Christmas time in 1952 New York City finds Carol Aird (Cate Blanchett, Truth) in search of a doll for her young daughter. The girl at the counter, Therese Belivet (Rooney Mara, Pan) cannot take her eyes off Carol. Their eyes meet and they track each other’s movements across the department store floor. It is up to you if you think Carol accidentally leaves her gloves on the counter in a mistake or in a bit of strategy to see where these stares and nonverbal glances may proceed.

Therese Belivet, perhaps with the most delicious sounding character name in recent memory, is a wide-eyed, insecure being treading water in the big city. She is a hobby photographer in her spare time and carries on an uninterested relationship with boyfriend Richard (Jake Lacy). Carol’s sophistication and confidence are mesmerizing and perhaps turn-ons for the impressionable young lady. The film may be called Carol, but personally, I think Rooney Mara as Therese is the lead character and owns the film. Mara is absolutely stunning with her deer in headlights moments.
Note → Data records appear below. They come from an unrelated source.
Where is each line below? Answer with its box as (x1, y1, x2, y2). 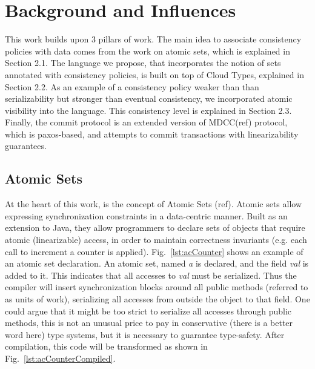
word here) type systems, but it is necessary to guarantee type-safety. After (5, 328, 285, 341)
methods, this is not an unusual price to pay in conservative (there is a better (5, 316, 293, 329)
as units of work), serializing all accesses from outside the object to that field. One (5, 293, 310, 305)
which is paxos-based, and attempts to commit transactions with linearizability (5, 127, 299, 140)
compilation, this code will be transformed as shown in (5, 340, 208, 353)
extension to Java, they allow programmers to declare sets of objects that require (5, 221, 305, 234)
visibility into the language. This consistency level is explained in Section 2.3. (5, 104, 292, 116)
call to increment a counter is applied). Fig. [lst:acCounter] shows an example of (5, 245, 303, 258)
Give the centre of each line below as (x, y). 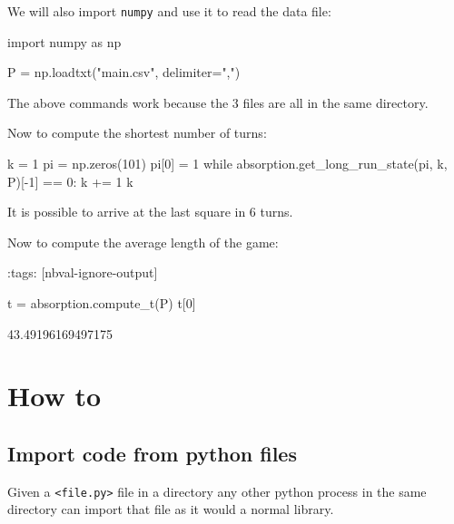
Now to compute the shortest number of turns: (137, 133)
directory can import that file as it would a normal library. (171, 509)
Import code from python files (152, 453)
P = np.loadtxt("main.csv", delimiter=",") (124, 72)
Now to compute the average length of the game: (143, 242)
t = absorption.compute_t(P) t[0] (102, 303)
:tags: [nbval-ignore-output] (83, 272)
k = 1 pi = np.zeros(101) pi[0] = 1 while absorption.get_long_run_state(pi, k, (227, 164)
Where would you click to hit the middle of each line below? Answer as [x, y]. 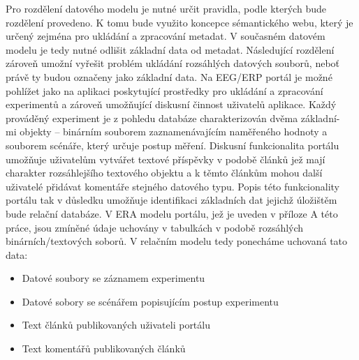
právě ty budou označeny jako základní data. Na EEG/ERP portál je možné [169, 76]
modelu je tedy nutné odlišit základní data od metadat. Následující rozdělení [170, 49]
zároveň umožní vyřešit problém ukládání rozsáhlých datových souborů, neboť [173, 63]
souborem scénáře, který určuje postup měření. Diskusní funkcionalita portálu [173, 145]
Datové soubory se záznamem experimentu [113, 278]
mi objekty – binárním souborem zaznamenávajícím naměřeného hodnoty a [167, 132]
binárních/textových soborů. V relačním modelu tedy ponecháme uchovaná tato [177, 241]
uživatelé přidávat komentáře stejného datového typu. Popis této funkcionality [173, 186]

The stakes are exponentially higher for Carol. Carol’s husband, Harge (Kyle Chandler, The Wolf of Wall Street), knows what Carol is up to with Therese even before Therese realizes what is going on. Harge carries an ace up his sleeve though. Still in love with Carol and wanting to save their marriage, he holds Carol’s young daughter as a bargaining chip in their divorce proceedings. Should Carol follow her heart and chase happiness with Therese, she will do so without her daughter once the judge declares her morally unfit to be a mother. Harge, perhaps the most WASPish name I’ve ever heard, employs lawyers and investigators targeting Carol which he thinks proves how much he loves her.

Haynes and Director of Photography Ed Lachman, who also shot Far From Heaven, chose to film in Cincinnati, Ohio because it’s pre-war buildings resemble 1950s New York. They even shot current signage because it remains architecturally authentic. Lachman explains he shot Carol using ‘poetic realism’ referencing mid-20th century photographers. He clarifies saying photographs from the era have a certain poetic feel to them which is what Haynes wanted for the film. Costume designer Sandy Powell dresses Carol as posh and cosmopolitan juxtaposed with Therese’s understated plaids and even blue jeans at times. Production designer Judy Becker drapes the interiors in dark green, dark pink, and yellows. This feeling of consistent color saturation reminds me of Far From Heaven with its persistent, bright fall colors.

The soundtrack by Carter Burwell, who scores the Coen Brothers films, is one of the year’s best moving along deliberately with thoughtful piano, deep cellos, and lower woodwinds. Put it all together and Carol is masterfully crafted. Yet, its central love story is not a narrative that exactly nails me to my seat. I sympathize with Carol and Therese navigating a relationship openly frowned upon in society, but the finished product feels more aloof than all encompassing. I walked out of the theater thoroughly enchanted with the ending, which is so well put together it borders on pure cinematic art. It is a stellar cap to put on a somewhat drab love story draped in exceedingly competent filmmaking.